ECLI:NL:TADRAMS:2011:YA1855 Raad van Discipline Amsterdam 10-094H

ECLI: ECLI:NL:TADRAMS:2011:YA1855
Datum uitspraak: 27-07-2011
Datum publicatie: 27-07-2011
Zaaknummer(s): 10-094H
Onderwerp:
  • Wat een behoorlijk advocaat betaamt t.o. de wederpartij, subonderwerp: Vrijheid van handelen
  • Wat een behoorlijk advocaat betaamt t.o. de wederpartij, subonderwerp: Grievende uitlatingen
  • Wat een behoorlijk advocaat betaamt t.o. de wederpartij, subonderwerp: Jegens wederpartij in acht te nemen zorg
Beslissingen: Voorwaardelijke schorsing
Inhoudsindicatie:  Publicatie op internet door verweerder van foto’s en processtukken in familiezaak. Foto’s waren verweerder toegezonden ten behoeve van zijn cliënt in het kader van een rechterlijke beslissing omtrent informatieverschaffing. Vergeefs beroep op vrijheid van meningsuiting door verweerder. Klacht gegrond. Voorwaardelijke schorsing van een maand.

RAAD VAN DISCIPLINE

in het ressort Amsterdam

BESLISSING d.d. 27 juli 2011

in de zaak 10-094H

_______________________________

De raad heeft het volgende overwogen en beslist naar aanleiding van de klacht van:

Mevrouw

k l a a g s t e r

tegen:

Mr.

v e r w e e r d e r

Verloop van de procedure

1.1 Bij brief van 16 maart 2010, bij de raad binnengekomen op 18 maart 2010, heeft de deken van de orde van advocaten in het arrondissement Haarlem de klacht ter kennis van de raad gebracht.

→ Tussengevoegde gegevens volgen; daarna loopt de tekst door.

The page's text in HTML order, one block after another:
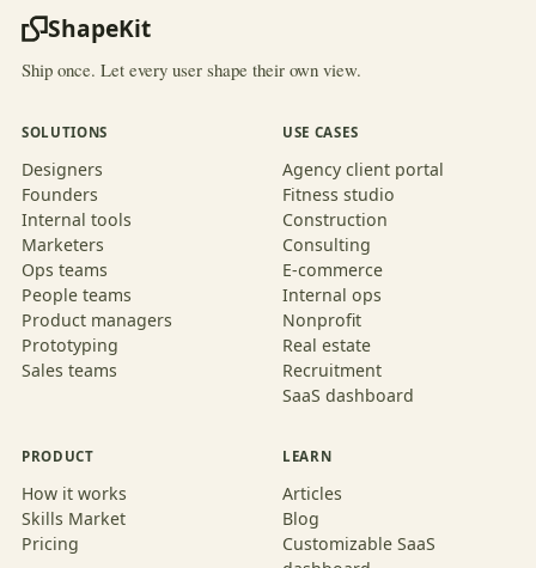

1.2 De klacht is behandeld ter zitting van 17 augustus 2010. Tijdens de zitting is de behandeling van de klacht geschorst in verband met een door verweerder gedaan  verzoek tot wraking van de raad.

1.3 Op 15 november 2010 is het wrakingverzoek behandeld door de wrakingskamer van de raad. Bij de beslissing van 1 december 2010 (zaak 10-308H) is het verzoek tot wraking van de raad afgewezen, is bepaald dat een door verweerder ingediend verzoek tot wraking van de wrakingskamer buiten behandeling wordt gesteld en is bepaald dat een volgende verzoek tot wraking van verweerder niet in behandeling zal worden genomen voor zover dat verzoek op dezelfde feiten en omstandigheden is gegrond als de feiten en omstandigheden die in de beslissing van 1 december 2010 ontoereikend zijn geoordeeld.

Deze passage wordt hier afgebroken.